I don't even know how to keep going anymore. I feel hopelessness and despair. And to be honest I just want it all to end. When I tell Evie that she immediately responds with:''WHAT? Kacey, don't say these things, please.''

''But it's true. I know I've got a few awesome people that care about me, like you, Elliott and dad, and you guys are the only thing keeping me here.''

''NO, don't say that. You're alright, it's gonna be OK, you'll see.''

''No, it won't. I'm an outcast, a weirdo, a freak.''

''NO, YOU ARE NOT. People just say these things because they don't understand you or know you or maybe they're even jealous. Who knows?''

''Ha, they're not jealous of me. Who would wanna be jealous of a thing like me?''

''OMG, don't say that seriously. Kacey you need to respect and LOVE yourself more.''

I know she's right. I don't love myself and I should. But I can't. Not the way I am. And she doesn't know who I really am. I mean, she knows I'm gay and all, but she's never seen me in person. I think this actually calms me down. Confiding in a person that has never seen you is waaay easier than standing right in front of someone and telling them your problems. I do wanna spare Elli my pain and misery and that's why I don't tell him about everything, but confiding in Evie is a whole different story. It relaxes me, and I know she can't really judge me.

However, that doesn't mean I don't want to meet her. I do. I just don't know whether to be excited or scared to meet her.
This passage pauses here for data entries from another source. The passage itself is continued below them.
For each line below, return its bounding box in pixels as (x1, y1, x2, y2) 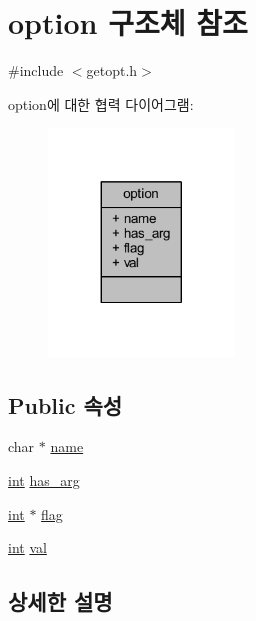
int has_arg (8, 469, 80, 490)
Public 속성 (8, 389, 123, 420)
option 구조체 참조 (8, 2, 248, 43)
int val (8, 537, 47, 558)
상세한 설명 (8, 586, 113, 617)
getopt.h (86, 60, 138, 81)
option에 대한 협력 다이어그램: (8, 93, 194, 114)
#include (8, 60, 64, 81)
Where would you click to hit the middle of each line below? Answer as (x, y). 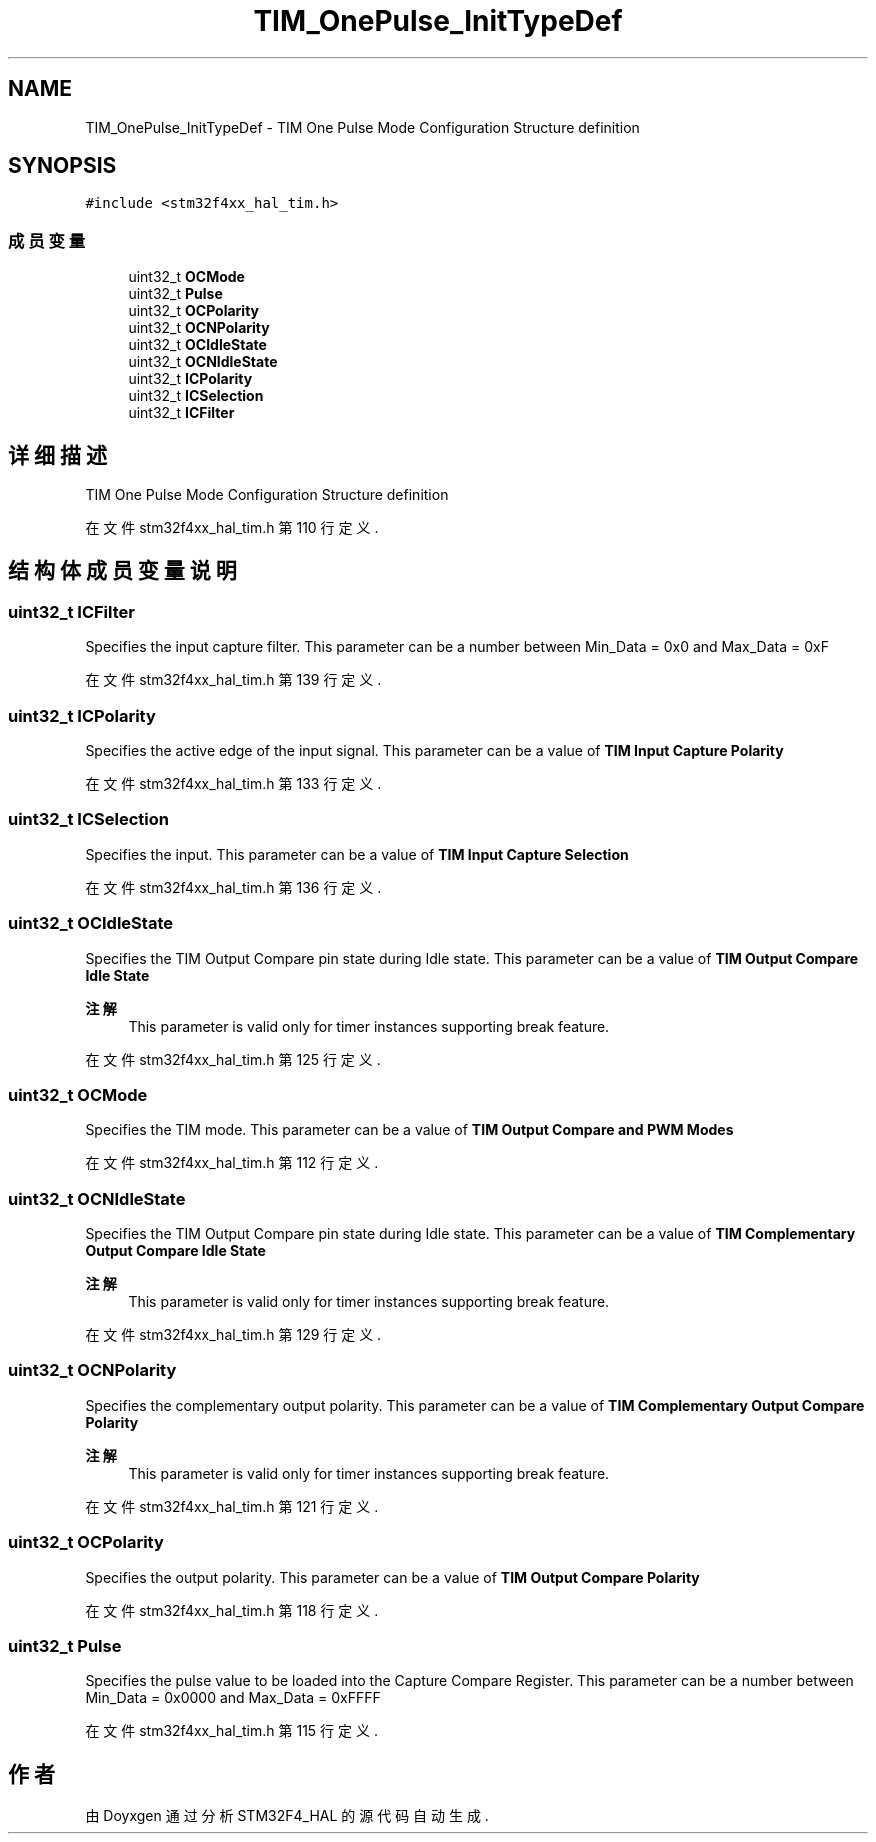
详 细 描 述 (57, 455)
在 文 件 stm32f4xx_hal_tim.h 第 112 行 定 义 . (232, 1163)
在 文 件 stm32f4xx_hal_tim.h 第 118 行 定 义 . (232, 1610)
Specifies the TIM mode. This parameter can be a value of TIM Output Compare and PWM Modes (409, 1130)
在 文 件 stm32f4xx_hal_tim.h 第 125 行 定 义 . (233, 1059)
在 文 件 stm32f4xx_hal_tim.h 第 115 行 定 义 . (231, 1731)
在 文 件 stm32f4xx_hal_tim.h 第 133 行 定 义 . (233, 783)
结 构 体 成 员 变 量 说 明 (122, 571)
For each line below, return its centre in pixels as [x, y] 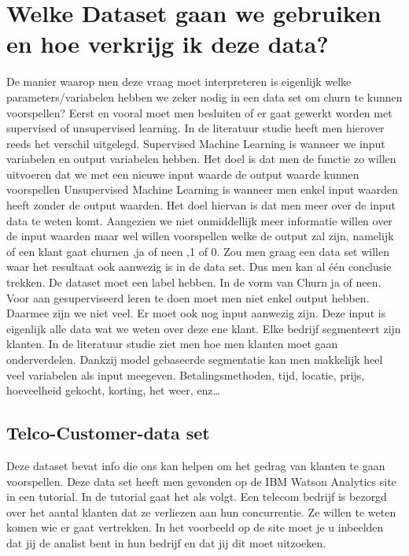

She says a few more 'inspiring' things, then has to go. But I don't feel much better than before. I know I have to fix it on my own. No one can do it for me, they can just help me.

In the right moment Elliott calls. I pick up and he says loudly:''Heey K, are you better?''

''Yeah, I am.'' I lie.

''Great. You wanna go out tonight? There's a party at Michael's.''

I know he wants to go out with me more, because he's been asking me that a lot lately. But I don't feel like it. I just wanna stay at home and feel sorry for myself. I know it sound pathetic, but I don't want to see the looks on people's faces any more than I already have to in school. But most of all I don't want to run into Ashley, especially if Elli is with me. And she is at EVERY party. EVERY. And she dominates them.

''Oh, I don't really feel like it, but you can go if you want to.''

I hear him sight and I know it's probably in disappointment. So I say:''I'm sorry.''

''No, no, don't be K, it's OK. It'll probably suck anyway. If you're not going, I'm not going either. But can I come over? I think I have some news about that Evie you're talking to.''

I am instantly filled with positive expectation and joy. But I hear the voice of his tone change when he says that last sentence. It's funny. He's supposed to be happy for me, but it almost feels like he is ... angry. I let it go and focus on the good news.

''Yeah, sure, come here, you know you're always welcome.''

''K, be there in 20.''

I hope he's found her. I hope I'll finally meet her. My Evie.